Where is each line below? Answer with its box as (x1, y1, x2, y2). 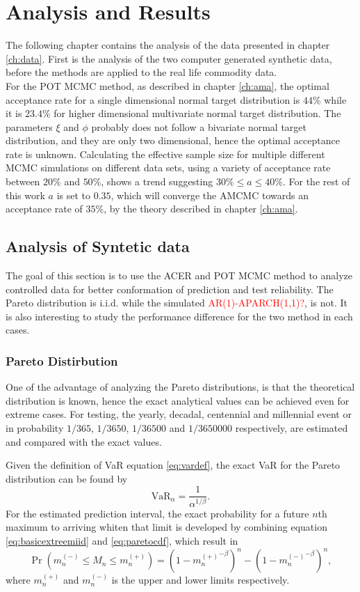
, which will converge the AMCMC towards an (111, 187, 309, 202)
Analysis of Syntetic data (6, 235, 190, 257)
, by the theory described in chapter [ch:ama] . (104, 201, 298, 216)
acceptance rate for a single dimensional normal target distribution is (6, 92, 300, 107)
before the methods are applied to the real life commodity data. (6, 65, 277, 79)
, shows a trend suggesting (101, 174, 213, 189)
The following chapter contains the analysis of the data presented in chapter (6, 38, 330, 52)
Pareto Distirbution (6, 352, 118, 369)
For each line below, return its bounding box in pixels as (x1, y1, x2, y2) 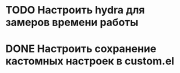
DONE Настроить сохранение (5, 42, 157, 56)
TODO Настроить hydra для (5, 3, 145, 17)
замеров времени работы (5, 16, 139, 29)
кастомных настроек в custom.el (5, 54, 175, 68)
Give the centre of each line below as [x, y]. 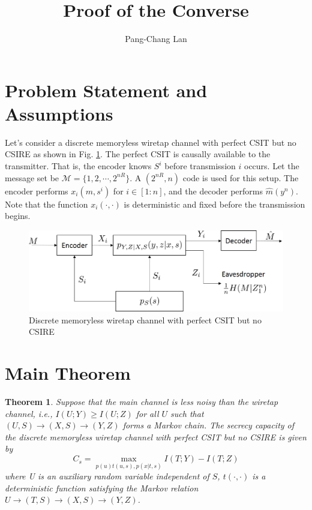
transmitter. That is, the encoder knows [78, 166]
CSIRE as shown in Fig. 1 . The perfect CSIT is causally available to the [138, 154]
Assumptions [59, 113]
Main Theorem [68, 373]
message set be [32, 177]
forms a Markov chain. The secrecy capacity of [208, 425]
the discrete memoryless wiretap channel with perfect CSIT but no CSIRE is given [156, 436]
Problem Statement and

_ _ _ _ _

### [ASSIGNMENT]
Write out the entries above word for word. Do not include the pictures.

### [YOUR RESPONSE]
Where is each line below? Answer with its box as (x1, y1, x2, y2). 
, which will converge the AMCMC towards an (111, 187, 309, 202)
Analysis of Syntetic data (6, 235, 190, 257)
, by the theory described in chapter [ch:ama] . (104, 201, 298, 216)
acceptance rate for a single dimensional normal target distribution is (6, 92, 300, 107)
before the methods are applied to the real life commodity data. (6, 65, 277, 79)
, shows a trend suggesting (101, 174, 213, 189)
The following chapter contains the analysis of the data presented in chapter (6, 38, 330, 52)
Pareto Distirbution (6, 352, 118, 369)
For each line below, return its bounding box in pixels as (x1, y1, x2, y2) 
DONE Настроить сохранение (5, 42, 157, 56)
TODO Настроить hydra для (5, 3, 145, 17)
замеров времени работы (5, 16, 139, 29)
кастомных настроек в custom.el (5, 54, 175, 68)
Give the centre of each line below as [x, y]. 
transmitter. That is, the encoder knows [78, 166]
CSIRE as shown in Fig. 1 . The perfect CSIT is causally available to the [138, 154]
Assumptions [59, 113]
Main Theorem [68, 373]
message set be [32, 177]
forms a Markov chain. The secrecy capacity of [208, 425]
the discrete memoryless wiretap channel with perfect CSIT but no CSIRE is given [156, 436]
Problem Statement and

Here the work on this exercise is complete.